The origins of this debacle trace back to the late 2000s under the Lee Myung-bak administration, when “resource diplomacy” became a central pillar of national policy. State-backed enterprises were encouraged, if not pressured, to secure overseas energy and mineral assets in pursuit of resource security. In that climate, due diligence often gave way to political expediency. The Boleo project, launched in the early 2010s, proceeded despite questions about inflated reserve estimates, low ore grades and high production costs. By 2014, Korea had invested heavily in mining rights as well as the construction of a large-scale processing plant.
The structural weaknesses of the project soon became apparent. Geological challenges, rising operational costs and local risks eroded profitability. By 2022, the project’s value had effectively turned negative, according to the Ministry of Trade, Industry and Resources. Continuing operations required further capital injections, despite little realistic prospect of recovery. At that point, a decisive exit would have minimized losses.
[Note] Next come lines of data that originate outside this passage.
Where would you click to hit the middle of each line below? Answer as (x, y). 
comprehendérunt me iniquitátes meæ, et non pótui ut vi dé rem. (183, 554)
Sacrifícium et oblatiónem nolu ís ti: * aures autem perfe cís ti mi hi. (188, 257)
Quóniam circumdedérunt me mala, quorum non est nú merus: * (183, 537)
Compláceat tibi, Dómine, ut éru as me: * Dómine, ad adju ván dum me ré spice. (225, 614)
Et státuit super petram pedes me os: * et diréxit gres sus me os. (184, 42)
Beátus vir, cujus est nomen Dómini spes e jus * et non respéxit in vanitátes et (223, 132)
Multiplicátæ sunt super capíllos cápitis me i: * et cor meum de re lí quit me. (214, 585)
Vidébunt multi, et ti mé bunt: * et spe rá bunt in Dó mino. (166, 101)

Instead, the response was marked by delay and evasion. Although the decision to sell was formally made in June 2022, the mine languished on the market for nearly three years, failing to attract buyers in multiple rounds of bidding. During this period, losses deepened. Ultimately, the mine was sold in late 2025 for $1, with the buyer assuming outstanding liabilities. In financial terms, the recovery rate on the original investment is effectively zero.
The responsibility for this outcome is not diffuse — it is traceable. The initial push came from a government that prioritized short-term political gains over rigorous economic assessment. Subsequent management failures lie with the leadership of the state-run corporation, where chief executives — often political appointees with limited sector expertise — served short tenures and had little incentive to recognize losses during their watch. Decisions were repeatedly deferred, creating a dynamic in which risk was transferred rather than resolved.
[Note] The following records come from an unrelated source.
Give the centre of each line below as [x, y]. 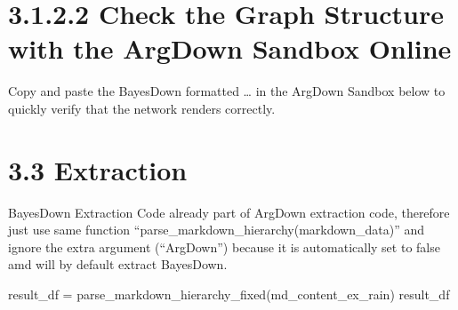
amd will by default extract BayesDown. [118, 264]
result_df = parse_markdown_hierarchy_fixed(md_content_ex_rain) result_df [229, 294]
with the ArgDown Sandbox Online [230, 48]
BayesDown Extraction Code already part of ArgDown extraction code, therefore [229, 212]
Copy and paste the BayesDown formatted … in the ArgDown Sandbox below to [227, 91]
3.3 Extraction [98, 169]
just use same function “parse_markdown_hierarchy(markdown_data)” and [216, 230]
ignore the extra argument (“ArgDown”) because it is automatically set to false [224, 246]
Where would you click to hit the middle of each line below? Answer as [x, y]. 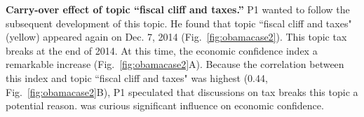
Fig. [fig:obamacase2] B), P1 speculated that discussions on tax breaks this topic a [182, 91]
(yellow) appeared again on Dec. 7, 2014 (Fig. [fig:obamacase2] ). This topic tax [176, 37]
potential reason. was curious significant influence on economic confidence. [165, 105]
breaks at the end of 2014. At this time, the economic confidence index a [162, 50]
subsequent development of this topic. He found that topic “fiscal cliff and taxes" [179, 23]
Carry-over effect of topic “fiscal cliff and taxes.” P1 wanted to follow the [178, 9]
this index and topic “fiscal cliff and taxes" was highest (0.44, [137, 77]
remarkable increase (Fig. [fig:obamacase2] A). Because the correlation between [175, 64]
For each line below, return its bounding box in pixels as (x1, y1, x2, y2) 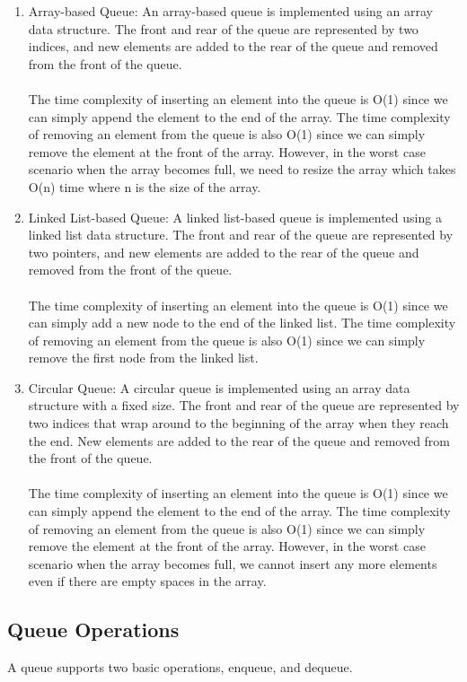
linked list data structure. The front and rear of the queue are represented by (28, 225, 454, 244)
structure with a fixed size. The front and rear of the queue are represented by (28, 396, 460, 415)
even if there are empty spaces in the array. (28, 572, 267, 590)
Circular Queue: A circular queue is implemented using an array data (28, 378, 410, 397)
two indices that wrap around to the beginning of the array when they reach (28, 414, 449, 433)
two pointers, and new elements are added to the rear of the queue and (28, 242, 419, 261)
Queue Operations (7, 616, 180, 643)
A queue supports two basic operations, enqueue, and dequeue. (7, 658, 353, 677)

Oversight was also inadequate. The industry ministry, which approved key decisions including the final sale, has offered limited transparency. Its assertion that the asset held “negative value” may justify disposal, but it does not explain why the sale was delayed or whether all components of the asset were properly valued.
Particularly troubling is the inclusion of the processing plant in the $1 sale. Completed in 2014 at a cost of hundreds of millions of dollars, the facility was capable of producing high-purity copper cathodes and had demonstrated operational improvements, including significant gains in output and recovery rates. Whether this asset was assessed fairly or effectively written off without scrutiny remains unclear.
This episode demands more than retrospective regret. It calls for a thorough and independent investigation into each phase of the project, from the initial investment decision to the management of emerging risks and the timing and terms of the final sale. Where negligence or misconduct is found, legal and administrative consequences must follow. Invoking “business judgment” cannot serve as a blanket shield when public funds of this magnitude are at stake.
More broadly, structural reform is essential. Resource development is inherently long-term and high-risk, requiring technical expertise and institutional continuity. Korea’s current model, characterized by politically influenced appointments and short executive tenures, is ill-suited to such demands. Leadership positions in state-run resource firms must be based on proven expertise, with clear mechanisms to enforce accountability over the life cycle of major projects.